YOUR TASK
Word for word, repeat the records, leaving every picture behind.

Start of DATA RECORDS

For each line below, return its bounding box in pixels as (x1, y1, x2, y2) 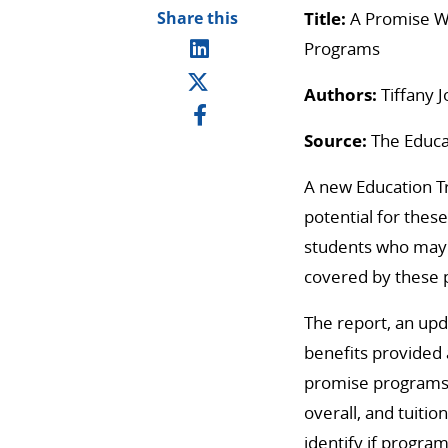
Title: (304, 7, 346, 30)
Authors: (304, 83, 377, 106)
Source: (304, 129, 367, 152)
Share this (156, 7, 238, 29)
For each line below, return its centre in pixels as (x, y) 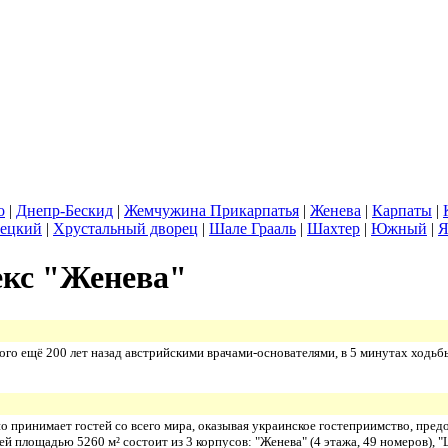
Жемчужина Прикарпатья (211, 210)
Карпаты (402, 210)
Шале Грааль (252, 228)
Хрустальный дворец (125, 228)
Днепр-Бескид (64, 210)
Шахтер (333, 228)
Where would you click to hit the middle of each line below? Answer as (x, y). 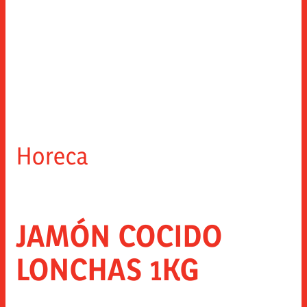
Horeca (52, 155)
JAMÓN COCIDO (120, 235)
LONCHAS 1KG (108, 269)
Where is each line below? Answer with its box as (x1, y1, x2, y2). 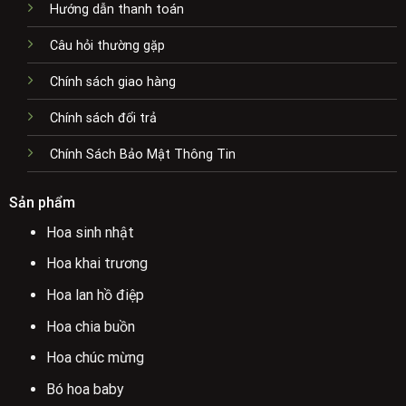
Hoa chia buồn (45, 317, 135, 335)
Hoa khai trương (45, 255, 148, 273)
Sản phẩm (8, 193, 75, 211)
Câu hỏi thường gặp (49, 37, 165, 53)
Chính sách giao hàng (49, 73, 176, 90)
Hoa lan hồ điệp (45, 285, 144, 304)
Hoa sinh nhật (45, 223, 134, 241)
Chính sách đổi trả (49, 110, 157, 126)
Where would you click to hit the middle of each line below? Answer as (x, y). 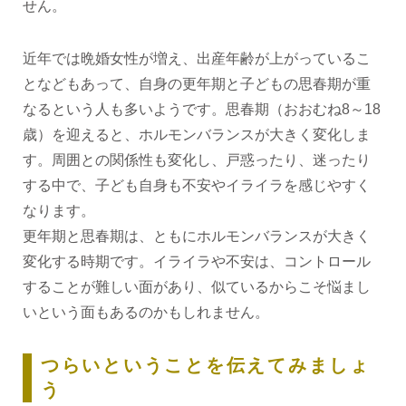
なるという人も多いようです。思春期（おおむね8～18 (201, 110)
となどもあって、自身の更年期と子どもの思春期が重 (196, 84)
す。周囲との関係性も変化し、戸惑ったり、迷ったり (196, 160)
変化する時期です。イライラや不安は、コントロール (196, 262)
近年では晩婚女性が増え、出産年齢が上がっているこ (196, 59)
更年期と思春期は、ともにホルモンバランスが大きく (196, 237)
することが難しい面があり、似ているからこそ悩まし (196, 287)
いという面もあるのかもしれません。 (145, 313)
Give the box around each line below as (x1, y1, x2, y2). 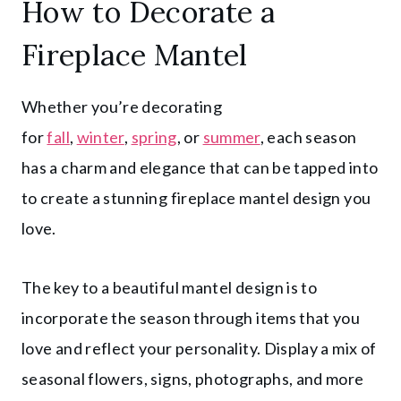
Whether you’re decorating (21, 96, 223, 116)
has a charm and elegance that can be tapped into (21, 157, 379, 177)
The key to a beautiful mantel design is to (21, 277, 318, 297)
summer (202, 126, 260, 147)
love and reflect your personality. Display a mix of (21, 337, 377, 358)
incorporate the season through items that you (21, 307, 361, 328)
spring (131, 126, 177, 147)
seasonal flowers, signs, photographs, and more (21, 368, 364, 388)
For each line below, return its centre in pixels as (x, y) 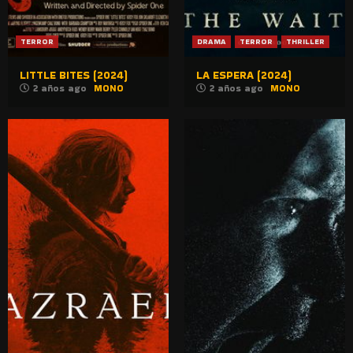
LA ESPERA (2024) (244, 74)
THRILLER (305, 41)
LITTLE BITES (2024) (74, 74)
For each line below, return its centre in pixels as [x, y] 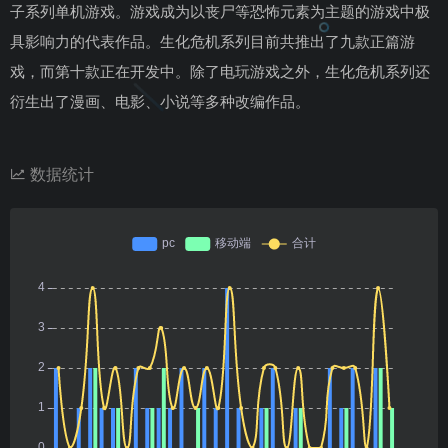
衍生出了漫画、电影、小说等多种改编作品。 [160, 101]
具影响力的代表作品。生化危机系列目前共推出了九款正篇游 [212, 41]
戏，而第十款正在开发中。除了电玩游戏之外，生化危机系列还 [220, 71]
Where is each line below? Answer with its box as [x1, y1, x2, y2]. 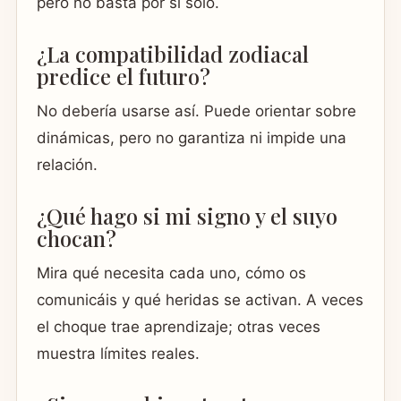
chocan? [37, 224, 116, 253]
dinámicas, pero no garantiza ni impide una [37, 129, 346, 148]
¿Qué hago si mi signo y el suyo [37, 201, 337, 231]
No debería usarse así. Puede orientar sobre [37, 102, 356, 121]
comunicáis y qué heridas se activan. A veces [37, 291, 363, 310]
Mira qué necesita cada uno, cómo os [37, 264, 306, 283]
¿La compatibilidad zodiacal [37, 39, 309, 69]
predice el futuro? [37, 62, 210, 91]
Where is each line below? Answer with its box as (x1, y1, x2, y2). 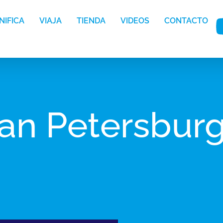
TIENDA (77, 16, 106, 26)
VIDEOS (120, 16, 150, 26)
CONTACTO (164, 16, 209, 26)
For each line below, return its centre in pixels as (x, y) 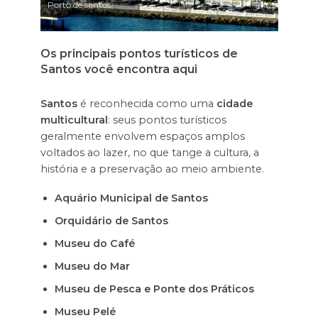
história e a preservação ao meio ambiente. (152, 169)
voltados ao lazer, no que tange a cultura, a (149, 153)
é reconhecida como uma (147, 104)
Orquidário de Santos (111, 220)
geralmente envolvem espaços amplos (142, 137)
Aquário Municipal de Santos (131, 198)
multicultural (74, 120)
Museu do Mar (92, 266)
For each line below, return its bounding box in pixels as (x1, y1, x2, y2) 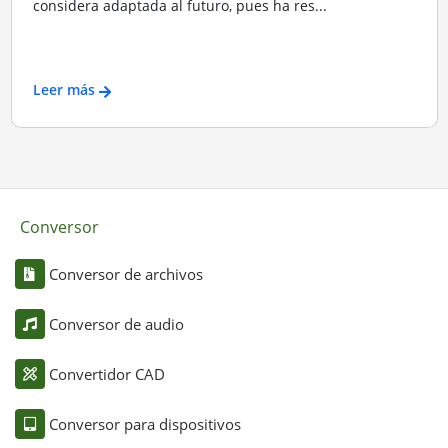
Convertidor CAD (48, 363, 165, 384)
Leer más (32, 80, 95, 99)
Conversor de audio (48, 313, 184, 334)
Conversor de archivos (48, 263, 203, 284)
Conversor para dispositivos (48, 413, 241, 434)
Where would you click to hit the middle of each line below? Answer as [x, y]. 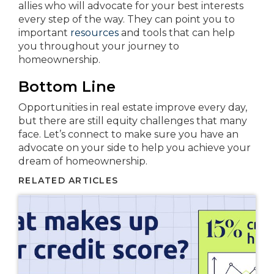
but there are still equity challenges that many [133, 121]
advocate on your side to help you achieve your [135, 148]
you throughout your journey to [99, 46]
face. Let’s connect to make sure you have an [128, 135]
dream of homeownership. [83, 161]
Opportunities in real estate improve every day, [133, 108]
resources [94, 33]
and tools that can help [177, 33]
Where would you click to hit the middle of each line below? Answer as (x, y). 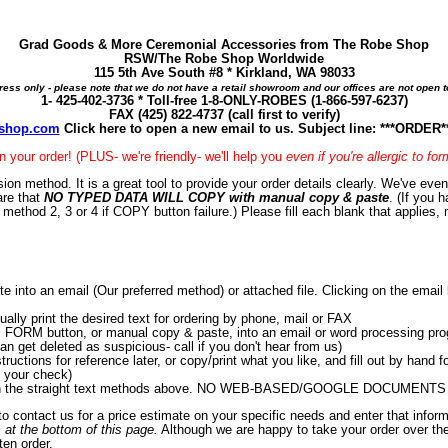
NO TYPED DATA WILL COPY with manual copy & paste (217, 197)
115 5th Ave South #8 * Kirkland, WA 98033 (224, 73)
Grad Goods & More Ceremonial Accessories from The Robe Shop (224, 45)
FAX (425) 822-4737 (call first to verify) (224, 115)
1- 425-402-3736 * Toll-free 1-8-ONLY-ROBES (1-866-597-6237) (224, 101)
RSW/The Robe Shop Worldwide (224, 59)
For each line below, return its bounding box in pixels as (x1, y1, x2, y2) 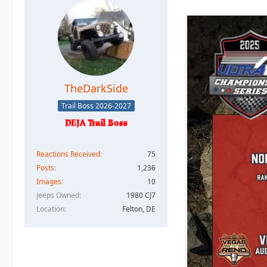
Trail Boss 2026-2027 (61, 101, 131, 111)
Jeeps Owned (36, 190, 79, 201)
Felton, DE (122, 204, 156, 215)
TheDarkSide (64, 81, 128, 95)
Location (36, 204, 64, 215)
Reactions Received (36, 149, 100, 160)
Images (36, 176, 61, 187)
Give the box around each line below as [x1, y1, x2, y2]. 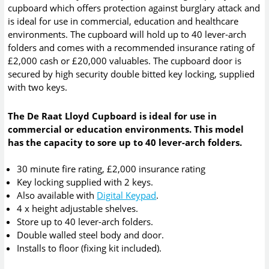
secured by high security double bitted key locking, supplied [8, 67, 255, 80]
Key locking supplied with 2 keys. [17, 176, 154, 189]
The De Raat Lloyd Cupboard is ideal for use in [8, 110, 217, 122]
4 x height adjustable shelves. [17, 202, 139, 215]
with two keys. [8, 80, 68, 93]
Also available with [17, 189, 97, 202]
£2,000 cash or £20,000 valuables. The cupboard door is [8, 54, 242, 67]
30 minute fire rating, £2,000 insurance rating [17, 163, 206, 175]
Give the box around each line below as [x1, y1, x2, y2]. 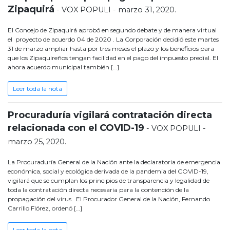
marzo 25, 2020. [8, 137, 66, 147]
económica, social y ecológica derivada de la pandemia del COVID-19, [8, 167, 208, 176]
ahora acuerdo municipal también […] [8, 63, 119, 71]
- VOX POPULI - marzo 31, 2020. [54, 5, 176, 15]
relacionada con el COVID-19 [8, 122, 144, 134]
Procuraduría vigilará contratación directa [8, 109, 212, 121]
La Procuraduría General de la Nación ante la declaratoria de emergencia [8, 158, 220, 166]
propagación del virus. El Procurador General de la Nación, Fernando [8, 195, 210, 203]
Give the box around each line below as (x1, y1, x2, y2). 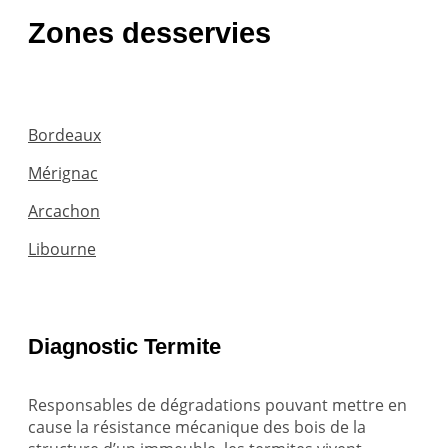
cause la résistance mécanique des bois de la (28, 416, 366, 439)
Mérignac (28, 162, 98, 185)
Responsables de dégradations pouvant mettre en (28, 394, 407, 417)
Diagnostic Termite (28, 334, 221, 360)
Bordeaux (28, 124, 101, 147)
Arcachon (28, 200, 100, 223)
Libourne (28, 238, 96, 261)
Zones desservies (28, 17, 271, 50)

End of DATA RECORDS

THE ANSWER
For each line below, return its bounding box in pixels as (x1, y1, x2, y2) 
Title: (304, 7, 346, 30)
Authors: (304, 83, 377, 106)
Source: (304, 129, 367, 152)
Share this (156, 7, 238, 29)
For each line below, return its centre in pixels as (x, y) 
Жемчужина Прикарпатья (211, 210)
Карпаты (402, 210)
Шале Грааль (252, 228)
Хрустальный дворец (125, 228)
Днепр-Бескид (64, 210)
Шахтер (333, 228)
Where would you click to hit the middle of each line below? Answer as (x, y). 
Horeca (52, 155)
JAMÓN COCIDO (120, 235)
LONCHAS 1KG (108, 269)
Where is each line below? Answer with its box as (x1, y1, x2, y2). 
Hoa chia buồn (45, 317, 135, 335)
Hoa khai trương (45, 255, 148, 273)
Sản phẩm (8, 193, 75, 211)
Câu hỏi thường gặp (49, 37, 165, 53)
Chính sách giao hàng (49, 73, 176, 90)
Hoa lan hồ điệp (45, 285, 144, 304)
Hoa sinh nhật (45, 223, 134, 241)
Chính sách đổi trả (49, 110, 157, 126)
Where would you click to hit the middle of each line below? Answer as (x, y). 
なるという人も多いようです。思春期（おおむね8～18 (201, 110)
となどもあって、自身の更年期と子どもの思春期が重 (196, 84)
す。周囲との関係性も変化し、戸惑ったり、迷ったり (196, 160)
変化する時期です。イライラや不安は、コントロール (196, 262)
近年では晩婚女性が増え、出産年齢が上がっているこ (196, 59)
更年期と思春期は、ともにホルモンバランスが大きく (196, 237)
することが難しい面があり、似ているからこそ悩まし (196, 287)
いという面もあるのかもしれません。 (145, 313)
Give the box around each line below as (x1, y1, x2, y2). 
Whether you’re decorating (21, 96, 223, 116)
has a charm and elegance that can be tapped into (21, 157, 379, 177)
The key to a beautiful mantel design is to (21, 277, 318, 297)
summer (202, 126, 260, 147)
love and reflect your personality. Display a mix of (21, 337, 377, 358)
incorporate the season through items that you (21, 307, 361, 328)
spring (131, 126, 177, 147)
seasonal flowers, signs, photographs, and more (21, 368, 364, 388)
For each line below, return its centre in pixels as (x, y) 
LA ESPERA (2024) (244, 74)
THRILLER (305, 41)
LITTLE BITES (2024) (74, 74)
For each line below, return its centre in pixels as [x, y] 
衍生出了漫画、电影、小说等多种改编作品。 [160, 101]
具影响力的代表作品。生化危机系列目前共推出了九款正篇游 [212, 41]
戏，而第十款正在开发中。除了电玩游戏之外，生化危机系列还 [220, 71]
Where is each line below? Answer with its box as [x1, y1, x2, y2]. 
chocan? [37, 224, 116, 253]
dinámicas, pero no garantiza ni impide una [37, 129, 346, 148]
¿Qué hago si mi signo y el suyo [37, 201, 337, 231]
No debería usarse así. Puede orientar sobre [37, 102, 356, 121]
comunicáis y qué heridas se activan. A veces [37, 291, 363, 310]
Mira qué necesita cada uno, cómo os [37, 264, 306, 283]
¿La compatibilidad zodiacal [37, 39, 309, 69]
predice el futuro? [37, 62, 210, 91]
Where is each line below? Answer with its box as (x1, y1, x2, y2). 
TIENDA (77, 16, 106, 26)
VIDEOS (120, 16, 150, 26)
CONTACTO (164, 16, 209, 26)
For each line below, return its centre in pixels as (x, y) 
história e a preservação ao meio ambiente. (152, 169)
voltados ao lazer, no que tange a cultura, a (149, 153)
é reconhecida como uma (147, 104)
Orquidário de Santos (111, 220)
geralmente envolvem espaços amplos (142, 137)
Aquário Municipal de Santos (131, 198)
multicultural (74, 120)
Museu do Mar (92, 266)
For each line below, return its bounding box in pixels as (x1, y1, x2, y2) 
Convertidor CAD (48, 363, 165, 384)
Leer más (32, 80, 95, 99)
Conversor de audio (48, 313, 184, 334)
Conversor de archivos (48, 263, 203, 284)
Conversor para dispositivos (48, 413, 241, 434)
Where would you click to hit the middle of each line below? Answer as [x, y]. 
but there are still equity challenges that many [133, 121]
advocate on your side to help you achieve your [135, 148]
you throughout your journey to [99, 46]
face. Let’s connect to make sure you have an [128, 135]
dream of homeownership. [83, 161]
Opportunities in real estate improve every day, [133, 108]
resources [94, 33]
and tools that can help [177, 33]
Where would you click to hit the middle of each line below? Answer as (x, y). 
NO TYPED DATA WILL COPY with manual copy & paste (217, 197)
115 5th Ave South #8 * Kirkland, WA 98033 (224, 73)
Grad Goods & More Ceremonial Accessories from The Robe Shop (224, 45)
FAX (425) 822-4737 (call first to verify) (224, 115)
1- 425-402-3736 * Toll-free 1-8-ONLY-ROBES (1-866-597-6237) (224, 101)
RSW/The Robe Shop Worldwide (224, 59)
For each line below, return its bounding box in pixels as (x1, y1, x2, y2) 
Trail Boss 2026-2027 (61, 101, 131, 111)
Jeeps Owned (36, 190, 79, 201)
Felton, DE (122, 204, 156, 215)
TheDarkSide (64, 81, 128, 95)
Location (36, 204, 64, 215)
Reactions Received (36, 149, 100, 160)
Images (36, 176, 61, 187)
Give the box around each line below as [x1, y1, x2, y2]. 
secured by high security double bitted key locking, supplied [8, 67, 255, 80]
Key locking supplied with 2 keys. [17, 176, 154, 189]
The De Raat Lloyd Cupboard is ideal for use in [8, 110, 217, 122]
4 x height adjustable shelves. [17, 202, 139, 215]
with two keys. [8, 80, 68, 93]
Also available with [17, 189, 97, 202]
£2,000 cash or £20,000 valuables. The cupboard door is [8, 54, 242, 67]
30 minute fire rating, £2,000 insurance rating [17, 163, 206, 175]
Give the box around each line below as [x1, y1, x2, y2]. 
marzo 25, 2020. [8, 137, 66, 147]
económica, social y ecológica derivada de la pandemia del COVID-19, [8, 167, 208, 176]
ahora acuerdo municipal también […] [8, 63, 119, 71]
- VOX POPULI - marzo 31, 2020. [54, 5, 176, 15]
relacionada con el COVID-19 [8, 122, 144, 134]
Procuraduría vigilará contratación directa [8, 109, 212, 121]
La Procuraduría General de la Nación ante la declaratoria de emergencia [8, 158, 220, 166]
propagación del virus. El Procurador General de la Nación, Fernando [8, 195, 210, 203]
Give the box around each line below as (x1, y1, x2, y2). 
cause la résistance mécanique des bois de la (28, 416, 366, 439)
Mérignac (28, 162, 98, 185)
Responsables de dégradations pouvant mettre en (28, 394, 407, 417)
Diagnostic Termite (28, 334, 221, 360)
Bordeaux (28, 124, 101, 147)
Arcachon (28, 200, 100, 223)
Libourne (28, 238, 96, 261)
Zones desservies (28, 17, 271, 50)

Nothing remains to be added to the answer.